I ask, he hasn't been walking home with us ever since we got ice cream together. Mirio rubs my shoulder.

"You know how he is. You know that he's shy. I know he asked you for ice cream and something happened that I don't know of. I think this is his way of avoiding his feelings. Maybe he thinks he'll ruin your guy's friendship?"

I sigh at how right Mirio was. I sniffled a bit, I didn't like the feeling that I had right now. Even with one of my best friends right next to me I felt empty, almost. Soon the bell rang and we left to get back to class. It seemed that Akane walked Tamaki to class, she had brushed me slightly on the arm.

"I don't know what happened at lunch, but I'm sorry. You seemed a bit mad or stressed about something darling. I hope you feel better soon."

She states. She then touches my wrist and I could feel that the anxiety I had earlier worsening by the second. I smile softly at her and thanked her. She then leans super close to me and whispers something only I could hear,

"Why don't you stay away from Tamaki huh? You're not worth his time."

She whispers softly in my ear, I would have given her a weird look, but this weird feeling took place instead, it was as if I wanted to listen to her and that I had to. As soon as I entered the class room I felt this huge weight come crashing down on me. I didn't know what it was, but something felt off about me. I walk to my seat and sit down, Tamaki looks at me and blushes.

"H-hey.. y/n.. I'm sorry if I'm the reason you got mad at lunch.."

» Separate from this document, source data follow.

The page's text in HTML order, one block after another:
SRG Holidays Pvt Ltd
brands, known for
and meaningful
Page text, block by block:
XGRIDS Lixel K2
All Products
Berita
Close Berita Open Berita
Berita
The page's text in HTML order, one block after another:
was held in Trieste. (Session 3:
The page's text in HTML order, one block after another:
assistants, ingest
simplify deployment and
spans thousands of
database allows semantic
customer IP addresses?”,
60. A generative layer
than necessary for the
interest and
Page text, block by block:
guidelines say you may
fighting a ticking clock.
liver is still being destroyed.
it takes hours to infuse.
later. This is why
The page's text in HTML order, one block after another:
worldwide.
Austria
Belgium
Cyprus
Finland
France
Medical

He says apologizing, I nodded my head but didn't say much towards him. Class then started up again and all I could hear were negative thoughts surrounding my head. I wasn't able to think straight and I had no idea why. I was trying to write down the notes, but for some reason I didn't have the motivation to do so. I had to force myself to take notes. I avoided looking at Tamaki at all cost, i didn't know why, but it was just something I did.

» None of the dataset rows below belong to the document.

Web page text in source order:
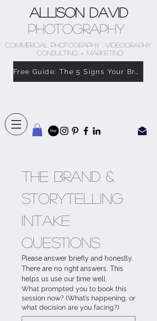
Allison David
Photography
COMMERCIAL PHOTOGRAPHY . VIDEOGRAPHY
. CONSULTING + MARKETING
Free Guide: The 5 Signs Your Brand Doesn’t Feel Like You
The Brand &
Storytelling
Intake
Questions
Please answer briefly and honestly.
There are no right answers. This
helps us use our time well.
What prompted you to book this
session now? (What’s happening, or
what decision are you facing?)
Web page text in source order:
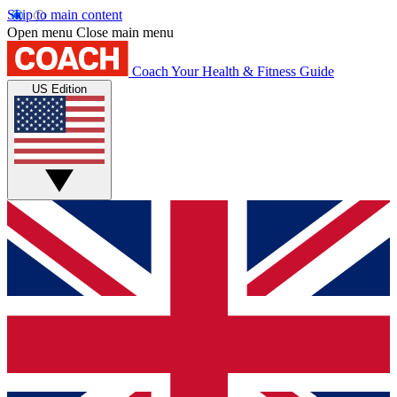
Skip to main content
Open menu Close main menu
Coach Your Health & Fitness Guide
US Edition
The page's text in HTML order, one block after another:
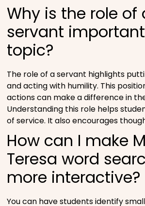
Why is the role of
servant
topic?
The role of a servant highlights
and acting with humility. This
actions can make a difference in
Understanding this role helps
of service. It also encourages
How can I make
Teresa word
more interactive?
You can have students identify
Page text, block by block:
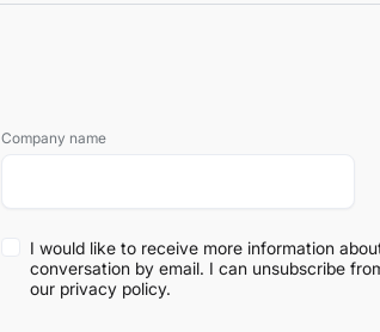
Company name
I would like to receive more information
conversation by email. I can unsubscribe
our privacy policy.
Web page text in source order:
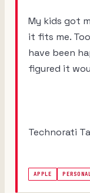
My kids got
it fits me.
have been
figured it
Technorati
APPLE

When the school day ended I left quickly. I didn't even wait for Mirio. I pass through everyone quickly and rushed making my way home. I open the door and close it quickly. I could still hear the voices screaming at me. Papa wasn't home yet, I remember him texting me earlier saying he had to stay behind a little later than usual. I went into my room and closed the door. I sink to the ground and let the water works flow, being thankful that today was a Friday. I couldn't take the fact that Tamaki had been avoiding me for three weeks and now I'm being told that I'm not even worth his time? If the signs didn't point to this being a failed friendship and a relationship that won't happen, I might as well stop while I'm ahead.